Il ne vous reste plus grand-chose sur quoi écrire, après que chaque référence que vous ayez faite aux événements du moment ait été réfutée le lendemain même du jour où vous l'avez écrite, après que chaque semaine de guerre ait pulvérisé une autre des colonnes de votre position politique. Une argumentation basée sur la dialectique offre 100 % de sécurité, un siècle avant ou un siècle après qu'elle soit écrite. Dans le concert de ces généralités hautaines, aucun de ces faits, si humbles et embarrassants, n'ose intervenir aucune contre-épreuve, aucune observation, aucun fait d'ordre terrestre ne vient perturber leur calme olympien; de telles paroles sereines demeurent à jamais indemnes du contact grossier des évènements quotidiens.

J'ai pris part à bon nombre de luttes de tendances antérieures; certaines étaient aiguës dans certaines vous étiez en cause, camarades Trotsky. Où était la dialectique alors? Comment a-t-il pu se faire qu'à l'époque vous n'ayez rien dit des dangers de mon rejet de la dialectique? Se pourrait-il (la suggestion est d'une telle banalité qu'elle semble invraisemblable en ces temps philosophiques) que la différence provienne de ce qu'au cours de ces discussions, je me trouvais du même côté que vous? Est-il trop absurde aussi de faire l'hypothèse que si, aujourd'hui, je me trouvais avec Cannon et vous, la dialectique aurait pu ne pas faire d'apparition, disons aussi voyante, sur l'avant-scène?
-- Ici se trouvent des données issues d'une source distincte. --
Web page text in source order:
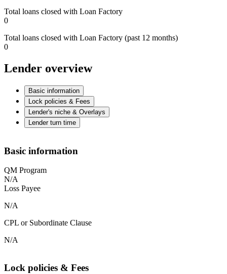
Total loans closed with Loan Factory
0
Total loans closed with Loan Factory (past 12 months)
0
Lender overview
Basic information
Lock policies & Fees
Lender's niche & Overlays
Lender turn time
Basic information
QM Program
N/A
Loss Payee
N/A
CPL or Subordinate Clause
N/A
Lock policies & Fees
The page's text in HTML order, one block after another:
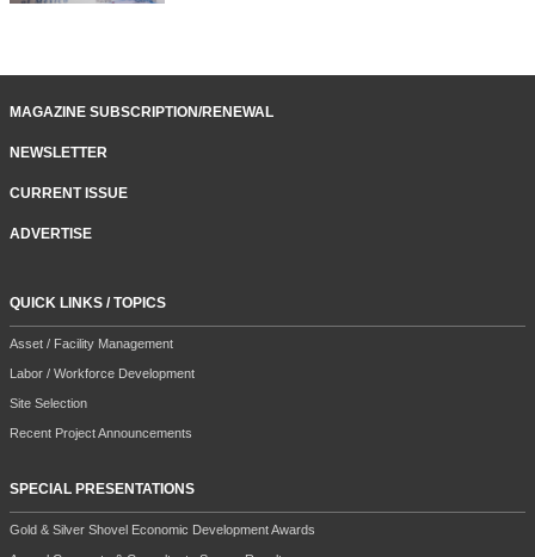
MAGAZINE SUBSCRIPTION/RENEWAL
NEWSLETTER
CURRENT ISSUE
ADVERTISE
QUICK LINKS / TOPICS
Asset / Facility Management
Labor / Workforce Development
Site Selection
Recent Project Announcements
SPECIAL PRESENTATIONS
Gold & Silver Shovel Economic Development Awards
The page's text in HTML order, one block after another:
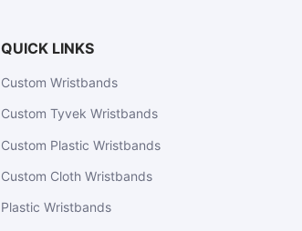
QUICK LINKS
Custom Wristbands
Custom Tyvek Wristbands
Custom Plastic Wristbands
Custom Cloth Wristbands
Plastic Wristbands
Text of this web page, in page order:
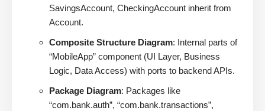
SavingsAccount, CheckingAccount inherit from
Account.
Composite Structure Diagram: Internal parts of
“MobileApp” component (UI Layer, Business
Logic, Data Access) with ports to backend APIs.
Package Diagram: Packages like
“com.bank.auth”, “com.bank.transactions”,
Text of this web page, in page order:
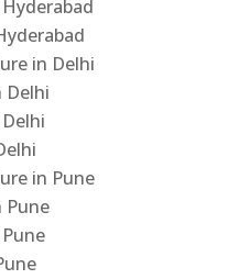
in Delhi
Delhi
in Pune
Pune
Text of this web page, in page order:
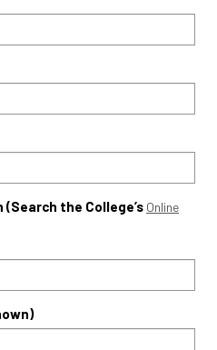
the College’s Online
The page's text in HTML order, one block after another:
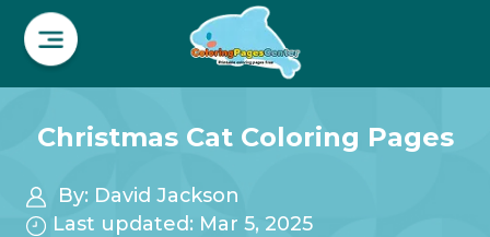
Christmas Cat Coloring Pages
By: David Jackson
Last updated: Mar 5, 2025
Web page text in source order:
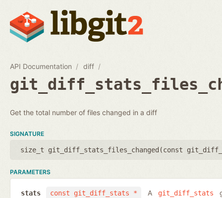
API Documentation diff
Get the total number of files changed in a diff
SIGNATURE
size_t git_diff_stats_files_changed(const
PARAMETERS
const git_diff_stats *
stats A git_diff_stats
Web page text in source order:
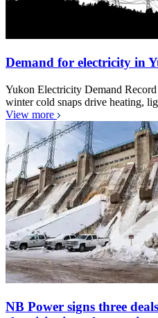
Demand for electricity in
Yukon Electricity Demand
winter cold snaps drive heating,
View more
NB Power signs three
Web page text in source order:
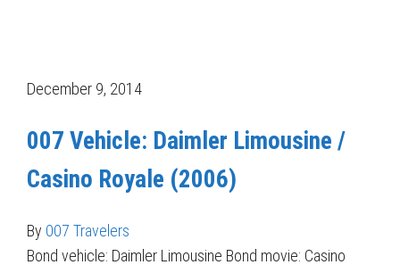
December 9, 2014
007 Vehicle: Daimler Limousine /
Casino Royale (2006)
By 007 Travelers
Bond vehicle: Daimler Limousine Bond movie: Casino
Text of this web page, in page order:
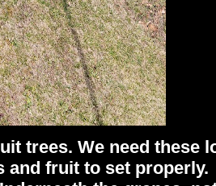
trees. We need these
and fruit to set
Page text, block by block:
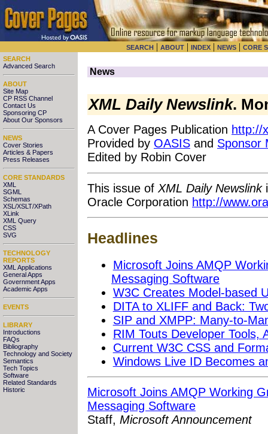
SEARCH | ABOUT | INDEX | NEWS | CORE
SEARCH
Advanced Search
ABOUT
Site Map
CP RSS Channel
Contact Us
Sponsoring CP
About Our Sponsors
NEWS
Cover Stories
Articles & Papers
Press Releases
CORE STANDARDS
XML
SGML
Schemas
XSL/XSLT/XPath
XLink
XML Query
CSS
SVG
TECHNOLOGY
REPORTS
XML Applications
General Apps
Government Apps
Academic Apps
EVENTS
LIBRARY
Introductions
FAQs
Bibliography
Technology and Society
Semantics
Tech Topics
Software
Related Standards
Historic
News
XML Daily Newslink.
A Cover Pages Publication http://
Provided by OASIS and Sponsor
Edited by Robin Cover
This issue of XML Daily Newslink
Oracle Corporation http://
Headlines
Microsoft Joins AMQP
Messaging Software
W3C Creates Model-based
DITA to XLIFF and Back:
SIP and XMPP: Many-to-
RIM Touts Developer Tools,
Current W3C CSS and
Windows Live ID Becomes
Microsoft Joins AMQP Working
Messaging Software
Staff, Microsoft Announcement
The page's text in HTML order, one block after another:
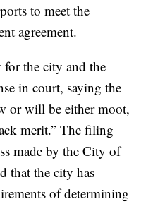
to meet the
agreement.
for the city and the
in court, saying the
or will be either moot,
merit.” The filing
made by the City of
that the city has
of determining
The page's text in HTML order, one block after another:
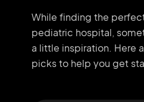
While finding the
pediatric hospital,
a little inspiration. Here
picks to help you get
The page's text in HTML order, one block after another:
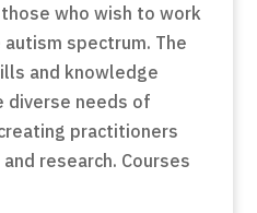
who wish to work
spectrum. The
and knowledge
diverse needs of
practitioners
research. Courses
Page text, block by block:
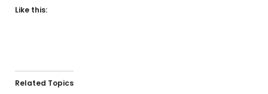
Like this:
Related Topics
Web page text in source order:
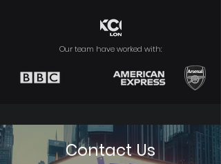
Our team have worked with:
Contact Us
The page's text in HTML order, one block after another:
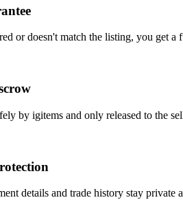
or doesn't match the listing, you get
by igitems and only released to the
details and trade history stay private
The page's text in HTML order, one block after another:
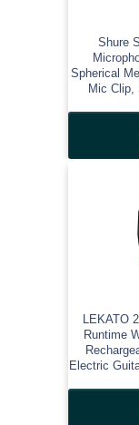
Shure
Spherical
Mic Clip,
LEKATO
Runtime
Electric
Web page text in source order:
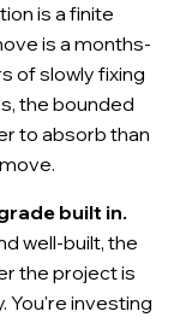
is a finite
is a months-
of slowly fixing
the bounded
to absorb than
built in.
well-built, the
the project is
You're investing
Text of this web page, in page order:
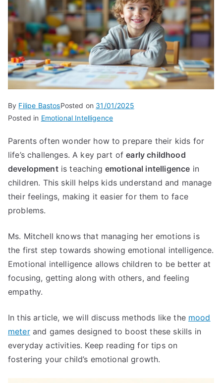
By Filipe BastosPosted on 31/01/2025
Posted in Emotional Intelligence
Parents often wonder how to prepare their kids for
life’s challenges. A key part ofearly childhood
developmentis teaching emotional intelligence in
children. This skill helps kids understand and manage
their feelings, making it easier for them to face
problems.
Ms. Mitchell knows that managing her emotions is
the first step towards showing emotional intelligence.
Emotional intelligence allows children to be better at
focusing, getting along with others, and feeling
empathy.
In this article, we will discuss methods like the mood
meterand games designed to boost these skills in
everyday activities. Keep reading for tips on
fostering your child’s emotional growth.
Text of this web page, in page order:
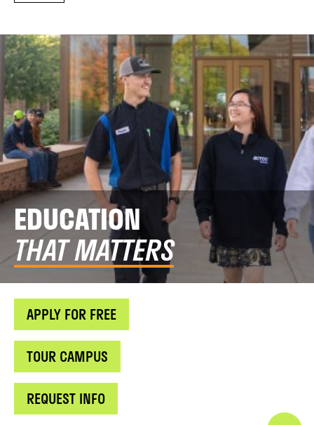
EDUCATION
THAT MATTERS
APPLY FOR FREE
TOUR CAMPUS
REQUEST INFO
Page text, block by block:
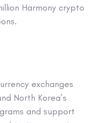
Harmony crypto
exchanges
North Korea’s
and support
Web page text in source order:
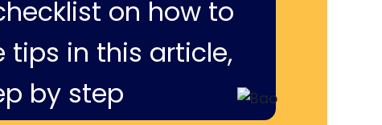
on how to
tips in this article,
by step
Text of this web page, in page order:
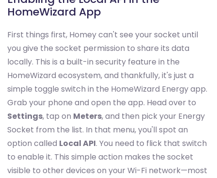
HomeWizard App
First things first, Homey can't see your socket until
you give the socket permission to share its data
locally. This is a built-in security feature in the
HomeWizard ecosystem, and thankfully, it's just a
simple toggle switch in the HomeWizard Energy app.
Grab your phone and open the app. Head over to
Settings, tap on Meters, and then pick your Energy
Socket from the list. In that menu, you'll spot an
option called Local API. You need to flick that switch
to enable it. This simple action makes the socket
visible to other devices on your Wi-Fi network—most
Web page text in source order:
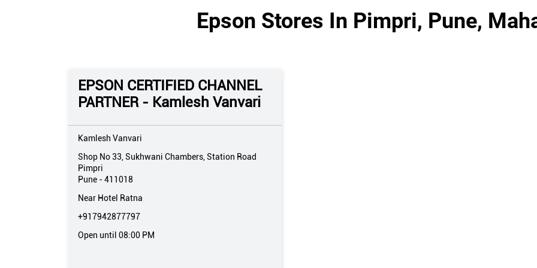
Epson Stores In Pimpri, Pune,
EPSON CERTIFIED CHANNEL
PARTNER - Kamlesh Vanvari
Kamlesh Vanvari
Shop No 33, Sukhwani Chambers, Station Road
Pimpri
Pune -411018
Near Hotel Ratna
+917942877797
Open until 08:00 PM
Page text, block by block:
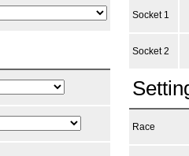
Socket 1
Socket 2
Race
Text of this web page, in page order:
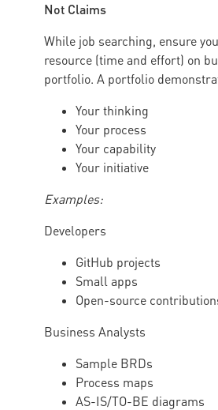
Not Claims
While job searching, ensure
resource (time and effort) on
portfolio. A portfolio
Your thinking
Your process
Your capability
Your initiative
Examples:
Developers
GitHub projects
Small apps
Open-source
Business Analysts
Sample BRDs
Process maps
AS-IS/TO-BE diagrams
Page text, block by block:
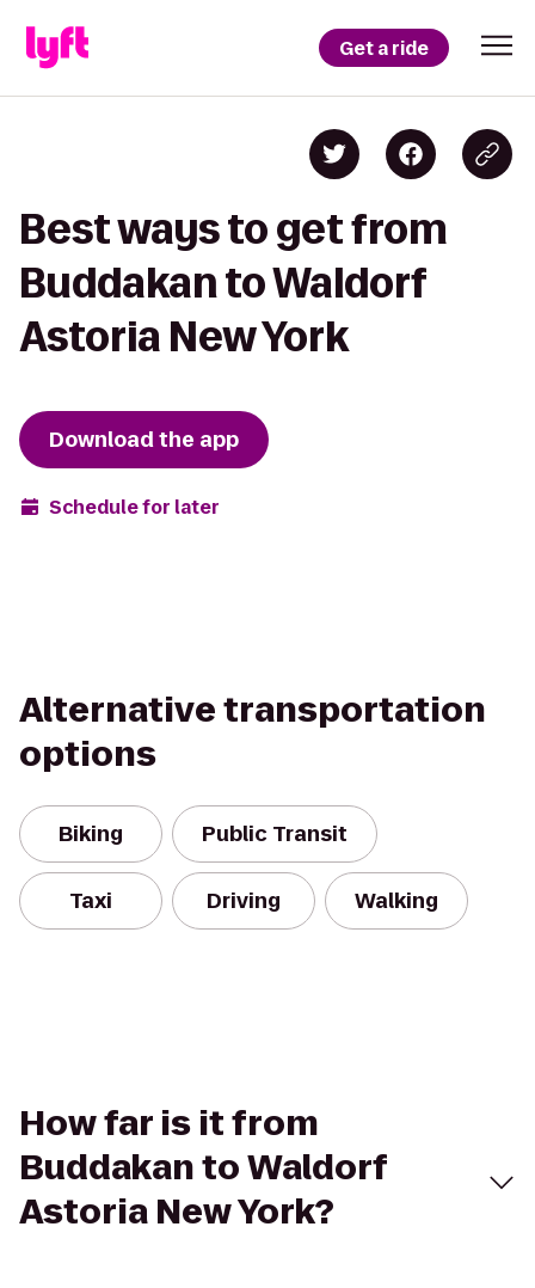
Get a ride
Best ways to get from
Buddakan to Waldorf
Astoria New York
Download the app
Schedule for later
Alternative transportation
options
Biking Public Transit
Taxi Driving Walking
How far is it from
Buddakan to Waldorf
Astoria New York?
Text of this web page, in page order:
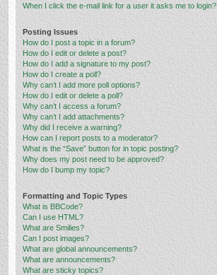
When I click the e-mail link for a user it asks me to login?
Posting Issues
How do I post a topic in a forum?
How do I edit or delete a post?
How do I add a signature to my post?
How do I create a poll?
Why can’t I add more poll options?
How do I edit or delete a poll?
Why can’t I access a forum?
Why can’t I add attachments?
Why did I receive a warning?
How can I report posts to a moderator?
What is the “Save” button for in topic posting?
Why does my post need to be approved?
How do I bump my topic?
Formatting and Topic Types
What is BBCode?
Can I use HTML?
What are Smilies?
Can I post images?
What are global announcements?
What are announcements?
What are sticky topics?
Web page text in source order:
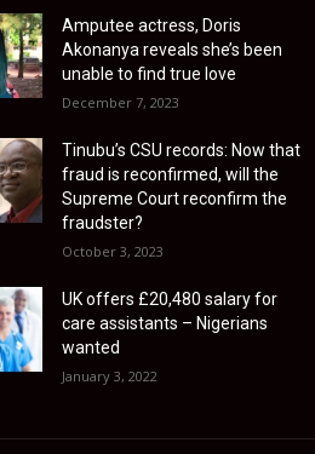
Amputee actress, Doris
Akonanya reveals she’s been
unable to find true love
December 7, 2023
Tinubu’s CSU records: Now that
fraud is reconfirmed, will the
Supreme Court reconfirm the
fraudster?
October 3, 2023
UK offers £20,480 salary for
care assistants – Nigerians
wanted
January 3, 2022
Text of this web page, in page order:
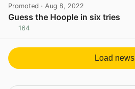
Promoted · Aug 8, 2022
Guess the Hoople in six tries
164
Load news
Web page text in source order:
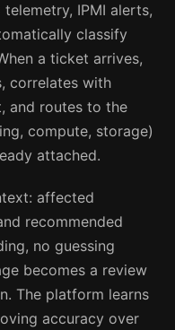
IPMI alerts,
classify
a ticket arrives,
correlates with
and routes to the
compute, storage)
attached.
affected
recommended
no guessing
becomes a review
The platform learns
accuracy over
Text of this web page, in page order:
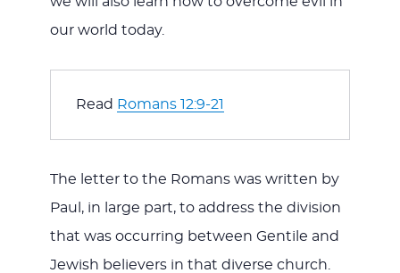
our world today.
Read Romans 12:9-21
The letter to the Romans was written by
Paul, in large part, to address the division
that was occurring between Gentile and
Jewish believers in that diverse church.
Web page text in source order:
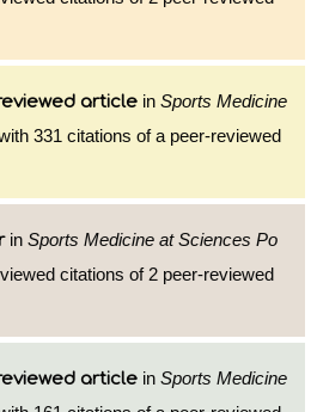
article in Sports Medicine
331 citations of a peer-reviewed
in Sports Medicine at Sciences Po
citations of 2 peer-reviewed
article in Sports Medicine
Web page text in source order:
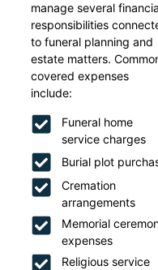
manage several
responsibilities
to funeral planning and
estate matters.
covered expenses
include:
Funeral home
service charges
Burial plot
Cremation
arrangements
Memorial
expenses
Religious service
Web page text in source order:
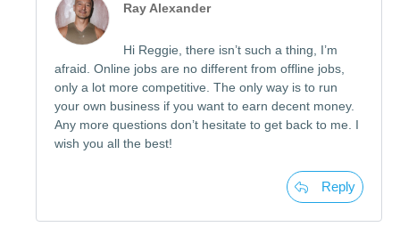
Ray Alexander
Hi Reggie, there isn’t such a thing, I’m
afraid. Online jobs are no different from offline jobs,
only a lot more competitive. The only way is to run
your own business if you want to earn decent money.
Any more questions don’t hesitate to get back to me. I
wish you all the best!
Reply
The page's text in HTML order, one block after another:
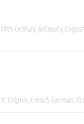
19th Century Antiquity English
English French German
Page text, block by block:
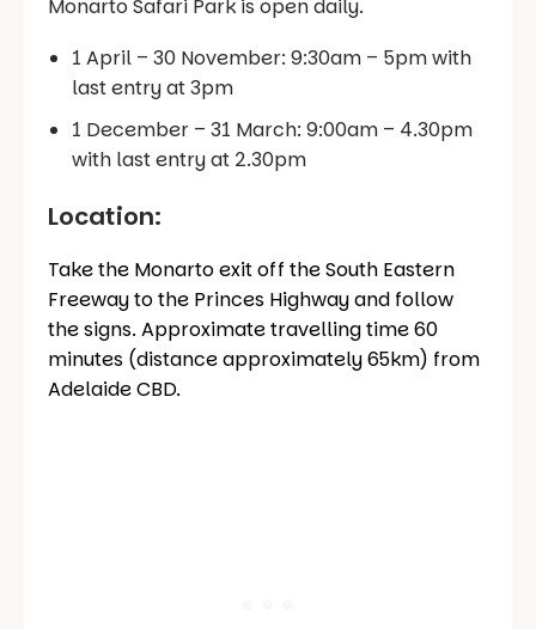
Monarto Safari Park is open daily.
1 April – 30 November: 9:30am – 5pm with
last entry at 3pm
1 December – 31 March: 9:00am – 4.30pm
with last entry at 2.30pm
Location:
Take the Monarto exit off the South Eastern
Freeway to the Princes Highway and follow
the signs. Approximate travelling time 60
minutes (distance approximately 65km) from
Adelaide CBD.
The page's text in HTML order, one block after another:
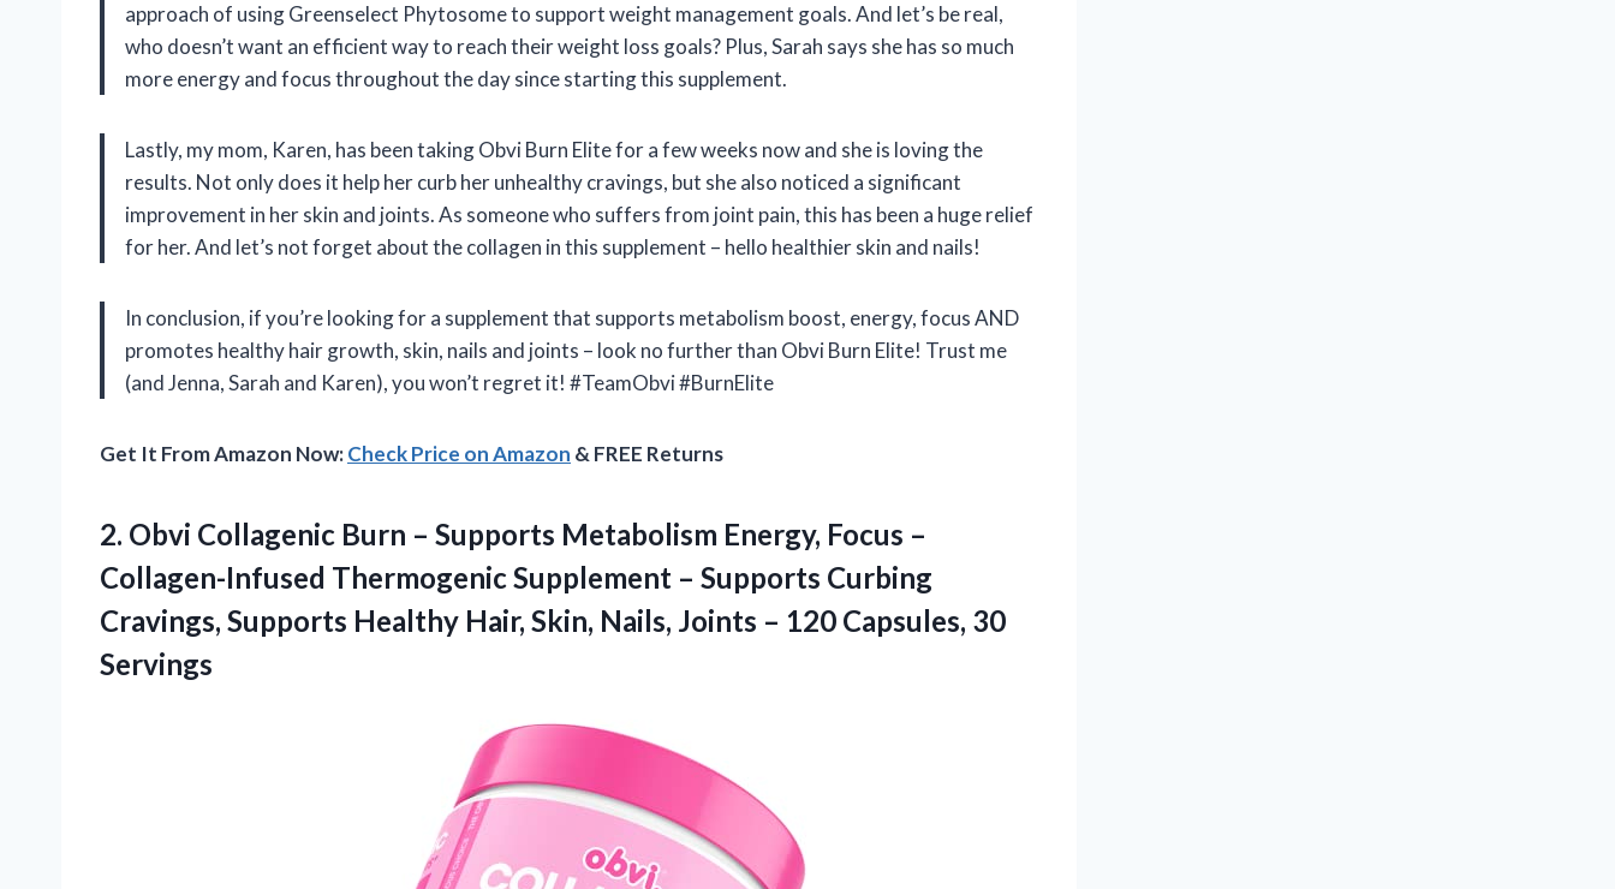
approach of using Greenselect Phytosome to support weight management goals. And let’s be real,
who doesn’t want an efficient way to reach their weight loss goals? Plus, Sarah says she has so much
more energy and focus throughout the day since starting this supplement.
Lastly, my mom, Karen, has been taking Obvi Burn Elite for a few weeks now and she is loving the
results. Not only does it help her curb her unhealthy cravings, but she also noticed a significant
improvement in her skin and joints. As someone who suffers from joint pain, this has been a huge relief
for her. And let’s not forget about the collagen in this supplement – hello healthier skin and nails!
In conclusion, if you’re looking for a supplement that supports metabolism boost, energy, focus AND
promotes healthy hair growth, skin, nails and joints – look no further than Obvi Burn Elite! Trust me
(and Jenna, Sarah and Karen), you won’t regret it! #TeamObvi #BurnElite
Get It From Amazon Now:Check Price on Amazon & FREE Returns
2. Obvi Collagenic Burn – Supports Metabolism Energy, Focus –
Collagen-Infused Thermogenic Supplement – Supports Curbing
Cravings, Supports Healthy Hair, Skin, Nails, Joints – 120 Capsules, 30
Servings
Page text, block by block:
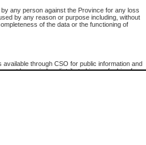
any person against the Province for any loss
by any reason or purpose including, without
of the data or the functioning of
available through CSO for public information and
not be copied or distributed in any fashion for
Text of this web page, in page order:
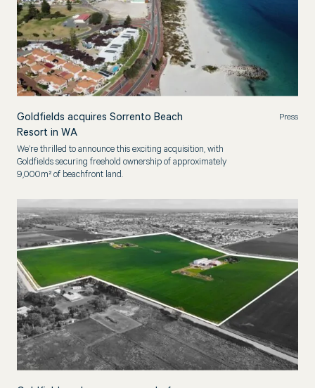
Goldfields acquires Sorrento Beach
Resort in WA
Press
We’re thrilled to announce this exciting acquisition, with
Goldfields securing freehold ownership of approximately
9,000m² of beachfront land.
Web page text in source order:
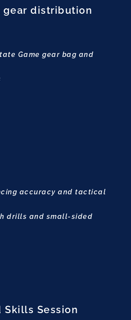
gear distribution
Game gear bag and
accuracy and tactical
drills and small-sided
Skills Session
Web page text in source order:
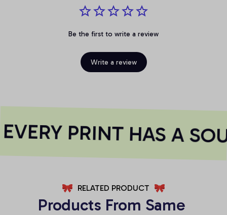
Be the first to write a review
Write a review
PRINT HAS A
RELATED PRODUCT
Products From Same
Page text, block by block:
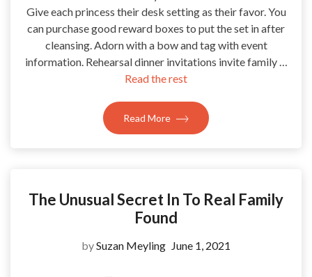
Give each princess their desk setting as their favor. You
can purchase good reward boxes to put the set in after
cleansing. Adorn with a bow and tag with event
information. Rehearsal dinner invitations invite family …
Read the rest
Read More
The Unusual Secret In To Real Family
Found
bySuzan Meyling June 1, 2021
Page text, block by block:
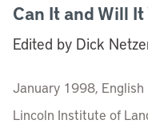
Can It and Will
Edited by Dick
January 1998, English
Lincoln Institute of
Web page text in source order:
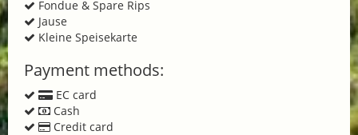
Fondue & Spare Rips
Jause
Kleine Speisekarte
Payment methods:
EC card
Cash
Credit card

Camarade Trotsky, je vous tiens pour l'un des historiens et des politiques scientifiques les plus compétents qui soient au monde. Je pensais ainsi hier lorsque j'étais d'accord avec vous sur la plupart des questions, je le pense aujourd'hui où je m'oppose à vous à propos de plusieurs questions importantes et je le penserai demain sans aucun doute. Mes croyances, scientifique tolérant comme je le suis, ne sont pas au service de mes intérêts fractionnels du moment. Mais votre compétence dans ces domaines ne vous confère pas automatiquement une compétence dans les domaines de la philosophie, de la logique, des sciences naturelles et de la méthode scientifique.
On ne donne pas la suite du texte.